My test program is a bit more intense than yours and can
be found in the sg3_utils beta in the News section of this
page:
   http://sg.danny.cz/sg/

It is in the examples directory, two variants called
sg_tst_excl and sg_tst_excl2 . You will need a recent gcc
compiler, IOW something that can compile c++11 . gcc 4.7.3
in Ubuntu 13.04 only just manages, fedora 19 should do
better with gcc 4.8.1 . The threading is implemented using
pthreads so it should be reliable.

Typically I run multiple instances (processes) and each has
multiple threads.

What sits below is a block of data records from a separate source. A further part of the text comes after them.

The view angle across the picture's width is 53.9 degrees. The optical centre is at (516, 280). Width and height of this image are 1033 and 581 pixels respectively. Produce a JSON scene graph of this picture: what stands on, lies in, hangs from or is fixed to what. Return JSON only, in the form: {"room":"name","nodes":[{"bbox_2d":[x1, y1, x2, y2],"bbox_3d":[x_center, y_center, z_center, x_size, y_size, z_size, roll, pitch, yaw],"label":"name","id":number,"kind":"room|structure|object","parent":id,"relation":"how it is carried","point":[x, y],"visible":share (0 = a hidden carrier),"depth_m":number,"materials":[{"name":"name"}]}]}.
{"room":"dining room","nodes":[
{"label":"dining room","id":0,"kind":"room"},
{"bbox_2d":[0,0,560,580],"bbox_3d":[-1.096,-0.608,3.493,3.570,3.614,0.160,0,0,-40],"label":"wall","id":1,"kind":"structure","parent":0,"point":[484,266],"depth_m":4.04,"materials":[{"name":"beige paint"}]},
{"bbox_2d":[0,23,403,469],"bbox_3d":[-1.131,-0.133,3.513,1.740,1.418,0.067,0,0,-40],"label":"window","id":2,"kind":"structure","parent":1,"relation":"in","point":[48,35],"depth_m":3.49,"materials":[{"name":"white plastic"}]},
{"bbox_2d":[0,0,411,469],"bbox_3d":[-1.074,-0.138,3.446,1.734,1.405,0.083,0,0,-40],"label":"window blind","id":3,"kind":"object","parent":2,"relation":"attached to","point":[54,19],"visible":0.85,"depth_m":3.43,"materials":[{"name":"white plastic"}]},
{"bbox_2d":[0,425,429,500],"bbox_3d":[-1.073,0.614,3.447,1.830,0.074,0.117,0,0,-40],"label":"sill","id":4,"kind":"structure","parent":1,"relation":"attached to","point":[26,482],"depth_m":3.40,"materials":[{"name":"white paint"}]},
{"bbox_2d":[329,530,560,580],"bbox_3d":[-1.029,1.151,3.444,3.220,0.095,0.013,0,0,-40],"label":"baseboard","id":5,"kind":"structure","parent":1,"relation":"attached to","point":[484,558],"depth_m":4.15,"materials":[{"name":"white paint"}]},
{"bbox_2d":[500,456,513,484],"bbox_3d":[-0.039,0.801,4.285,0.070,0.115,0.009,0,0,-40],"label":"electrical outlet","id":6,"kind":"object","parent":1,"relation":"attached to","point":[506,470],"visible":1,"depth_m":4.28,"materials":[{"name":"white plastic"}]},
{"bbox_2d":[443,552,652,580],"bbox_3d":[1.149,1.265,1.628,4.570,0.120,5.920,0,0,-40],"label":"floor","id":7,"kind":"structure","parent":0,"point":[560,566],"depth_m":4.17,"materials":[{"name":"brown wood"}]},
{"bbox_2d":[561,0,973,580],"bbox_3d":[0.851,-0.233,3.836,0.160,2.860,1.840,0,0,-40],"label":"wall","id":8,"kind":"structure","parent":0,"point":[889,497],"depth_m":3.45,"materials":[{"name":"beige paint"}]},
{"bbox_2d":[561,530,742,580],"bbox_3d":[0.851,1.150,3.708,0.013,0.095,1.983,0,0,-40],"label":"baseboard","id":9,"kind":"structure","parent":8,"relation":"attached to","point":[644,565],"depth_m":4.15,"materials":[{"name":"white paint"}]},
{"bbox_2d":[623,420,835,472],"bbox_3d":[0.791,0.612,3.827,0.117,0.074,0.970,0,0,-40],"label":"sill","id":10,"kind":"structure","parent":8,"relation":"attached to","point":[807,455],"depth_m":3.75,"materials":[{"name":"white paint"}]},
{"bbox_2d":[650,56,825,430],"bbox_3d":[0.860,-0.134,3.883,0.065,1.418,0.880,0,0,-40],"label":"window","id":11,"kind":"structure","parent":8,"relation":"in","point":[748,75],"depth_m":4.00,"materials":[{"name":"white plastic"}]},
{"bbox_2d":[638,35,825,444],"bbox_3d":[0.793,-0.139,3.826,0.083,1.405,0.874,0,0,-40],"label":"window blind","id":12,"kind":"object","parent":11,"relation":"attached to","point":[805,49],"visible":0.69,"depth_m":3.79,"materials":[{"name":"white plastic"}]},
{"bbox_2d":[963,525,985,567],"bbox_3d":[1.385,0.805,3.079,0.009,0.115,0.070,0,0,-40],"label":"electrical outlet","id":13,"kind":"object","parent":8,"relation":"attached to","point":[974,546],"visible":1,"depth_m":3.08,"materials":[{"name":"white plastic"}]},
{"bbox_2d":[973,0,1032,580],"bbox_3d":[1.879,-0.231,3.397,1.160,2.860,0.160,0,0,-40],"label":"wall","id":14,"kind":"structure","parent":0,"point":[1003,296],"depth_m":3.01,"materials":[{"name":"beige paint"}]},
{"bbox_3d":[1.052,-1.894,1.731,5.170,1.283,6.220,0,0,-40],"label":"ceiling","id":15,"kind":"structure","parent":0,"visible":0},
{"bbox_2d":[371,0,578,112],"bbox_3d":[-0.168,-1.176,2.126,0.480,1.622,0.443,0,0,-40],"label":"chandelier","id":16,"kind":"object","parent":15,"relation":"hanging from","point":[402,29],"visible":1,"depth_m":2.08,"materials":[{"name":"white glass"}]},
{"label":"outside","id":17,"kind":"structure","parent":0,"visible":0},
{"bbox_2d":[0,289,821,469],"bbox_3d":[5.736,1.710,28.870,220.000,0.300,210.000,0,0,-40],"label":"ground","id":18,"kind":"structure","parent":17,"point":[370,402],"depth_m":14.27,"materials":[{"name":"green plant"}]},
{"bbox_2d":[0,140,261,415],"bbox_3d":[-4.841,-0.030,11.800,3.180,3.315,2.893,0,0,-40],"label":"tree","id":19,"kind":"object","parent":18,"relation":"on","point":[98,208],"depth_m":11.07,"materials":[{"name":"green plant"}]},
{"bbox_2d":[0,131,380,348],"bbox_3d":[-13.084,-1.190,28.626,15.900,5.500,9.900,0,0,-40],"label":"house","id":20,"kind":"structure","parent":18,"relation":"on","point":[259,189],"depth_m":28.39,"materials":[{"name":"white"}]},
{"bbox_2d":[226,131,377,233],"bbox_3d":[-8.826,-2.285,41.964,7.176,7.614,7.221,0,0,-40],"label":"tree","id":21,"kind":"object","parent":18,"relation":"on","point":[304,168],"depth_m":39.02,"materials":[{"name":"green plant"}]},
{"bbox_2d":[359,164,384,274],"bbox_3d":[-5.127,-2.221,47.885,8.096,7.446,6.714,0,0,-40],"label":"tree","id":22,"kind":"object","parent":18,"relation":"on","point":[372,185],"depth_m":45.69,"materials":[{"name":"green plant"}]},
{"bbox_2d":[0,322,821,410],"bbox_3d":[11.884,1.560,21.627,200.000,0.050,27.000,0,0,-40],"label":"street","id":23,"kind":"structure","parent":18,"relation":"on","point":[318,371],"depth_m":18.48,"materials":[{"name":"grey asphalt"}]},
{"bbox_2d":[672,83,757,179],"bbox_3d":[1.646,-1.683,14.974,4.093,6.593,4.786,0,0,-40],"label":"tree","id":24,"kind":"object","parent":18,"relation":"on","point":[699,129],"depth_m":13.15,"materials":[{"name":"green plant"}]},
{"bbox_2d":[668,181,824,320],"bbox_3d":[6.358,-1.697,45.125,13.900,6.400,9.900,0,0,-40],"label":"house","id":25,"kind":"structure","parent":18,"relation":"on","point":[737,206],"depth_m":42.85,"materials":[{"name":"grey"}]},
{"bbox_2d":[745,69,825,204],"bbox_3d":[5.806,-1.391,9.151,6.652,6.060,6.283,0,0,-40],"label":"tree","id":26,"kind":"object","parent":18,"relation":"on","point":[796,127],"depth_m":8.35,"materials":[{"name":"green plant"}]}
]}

One instance can run '-x' which will cause
its first thread not to use O_EXCL **. All my tests currently
use O_NONBLOCK and that leads to lots of EBUSYs (sometimes
in the billions).

Doug Gilbert


** Using '-x' on two instances will cause an expected failure
    so can be used as a control.

Hi Doug,

Can I regard this as you ACK it again?

Hi,
I'd like you to test your setup with sg_tst_excl or sg_tst_excl2 .
Since my last email, I have not seen any more failures with those
tests on the patched sg driver but I did see a couple on
/dev/sd* . With sg_tst_excl2, bsg devices can be used and since bsg
accepts and ignores O_EXCL, it fails reliably.

BTW I use scsi_debug with 'delay=0' for a pseudo device.